EXERCISE REQUIREMENTS: Which lines of the entries below include "Styczna"? List them all.

Saved entries
--- START ---

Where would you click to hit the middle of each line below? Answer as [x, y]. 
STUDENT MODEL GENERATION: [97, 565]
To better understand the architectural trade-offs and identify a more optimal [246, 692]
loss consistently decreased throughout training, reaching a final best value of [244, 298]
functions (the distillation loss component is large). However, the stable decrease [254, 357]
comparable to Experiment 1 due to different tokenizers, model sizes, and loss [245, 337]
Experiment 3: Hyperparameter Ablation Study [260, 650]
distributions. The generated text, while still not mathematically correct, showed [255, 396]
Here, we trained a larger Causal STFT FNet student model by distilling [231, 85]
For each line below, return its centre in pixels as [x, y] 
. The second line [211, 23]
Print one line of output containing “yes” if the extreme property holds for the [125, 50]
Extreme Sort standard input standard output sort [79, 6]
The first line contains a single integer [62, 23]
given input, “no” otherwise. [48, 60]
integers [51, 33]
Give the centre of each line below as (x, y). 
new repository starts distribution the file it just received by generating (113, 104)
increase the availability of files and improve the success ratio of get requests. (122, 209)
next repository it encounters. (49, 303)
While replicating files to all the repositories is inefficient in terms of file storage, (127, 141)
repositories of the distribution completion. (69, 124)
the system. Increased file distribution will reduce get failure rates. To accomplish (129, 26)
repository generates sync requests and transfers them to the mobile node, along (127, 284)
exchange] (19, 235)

--- END ---
--- START ---

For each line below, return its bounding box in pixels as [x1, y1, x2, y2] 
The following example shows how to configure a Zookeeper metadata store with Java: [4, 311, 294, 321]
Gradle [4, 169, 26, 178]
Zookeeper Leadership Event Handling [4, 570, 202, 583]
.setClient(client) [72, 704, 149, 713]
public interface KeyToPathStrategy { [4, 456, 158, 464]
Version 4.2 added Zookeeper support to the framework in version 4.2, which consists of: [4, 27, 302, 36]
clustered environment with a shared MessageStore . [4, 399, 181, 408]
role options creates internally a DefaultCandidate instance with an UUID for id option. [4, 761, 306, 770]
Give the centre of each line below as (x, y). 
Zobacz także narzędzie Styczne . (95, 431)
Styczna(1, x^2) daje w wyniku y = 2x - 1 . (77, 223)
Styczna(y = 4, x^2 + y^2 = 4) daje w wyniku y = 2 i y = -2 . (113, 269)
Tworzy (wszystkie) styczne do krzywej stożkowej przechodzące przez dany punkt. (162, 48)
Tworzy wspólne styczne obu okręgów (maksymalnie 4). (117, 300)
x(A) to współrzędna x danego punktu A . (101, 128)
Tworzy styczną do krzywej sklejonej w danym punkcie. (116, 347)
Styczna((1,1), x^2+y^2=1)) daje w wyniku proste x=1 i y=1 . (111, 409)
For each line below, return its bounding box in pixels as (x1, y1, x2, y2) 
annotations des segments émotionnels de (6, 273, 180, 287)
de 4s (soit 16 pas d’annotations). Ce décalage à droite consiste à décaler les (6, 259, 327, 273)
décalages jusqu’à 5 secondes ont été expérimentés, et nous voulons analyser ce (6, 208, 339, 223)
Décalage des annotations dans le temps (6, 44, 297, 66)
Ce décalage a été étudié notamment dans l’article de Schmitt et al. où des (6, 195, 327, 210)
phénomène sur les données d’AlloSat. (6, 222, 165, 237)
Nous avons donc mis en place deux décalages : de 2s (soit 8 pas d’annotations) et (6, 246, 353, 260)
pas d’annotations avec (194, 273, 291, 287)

--- END ---
--- START ---

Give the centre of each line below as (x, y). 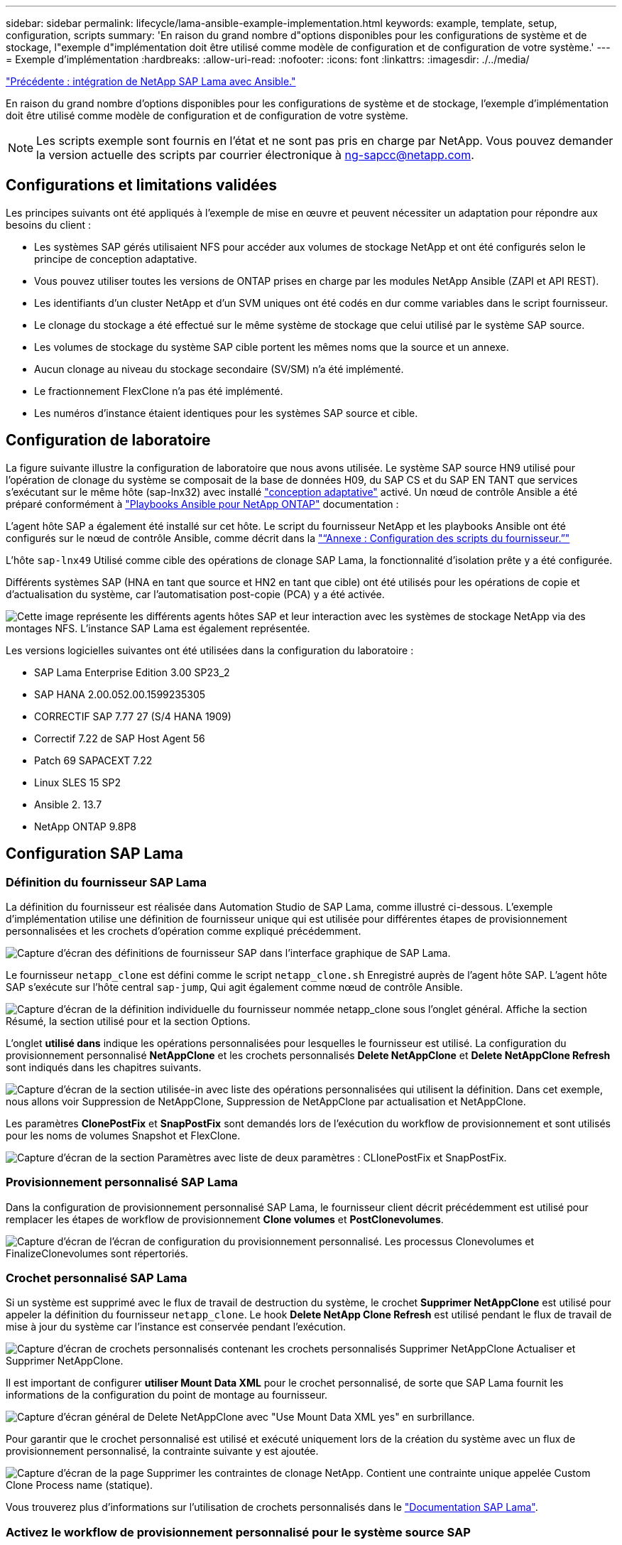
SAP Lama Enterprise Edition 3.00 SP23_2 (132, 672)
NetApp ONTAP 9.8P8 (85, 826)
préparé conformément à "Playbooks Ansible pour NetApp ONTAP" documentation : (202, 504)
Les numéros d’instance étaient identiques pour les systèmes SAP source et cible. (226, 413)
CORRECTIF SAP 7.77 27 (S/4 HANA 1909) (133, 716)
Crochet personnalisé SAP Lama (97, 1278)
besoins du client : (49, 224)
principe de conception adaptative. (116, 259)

--- END ---

REPLY TO THE EXERCISE:
Styczna(1, x^2) daje w wyniku y = 2x - 1 . (77, 223)
Styczna(y = 4, x^2 + y^2 = 4) daje w wyniku y = 2 i y = -2 . (113, 269)
Styczna((1,1), x^2+y^2=1)) daje w wyniku proste x=1 i y=1 . (111, 409)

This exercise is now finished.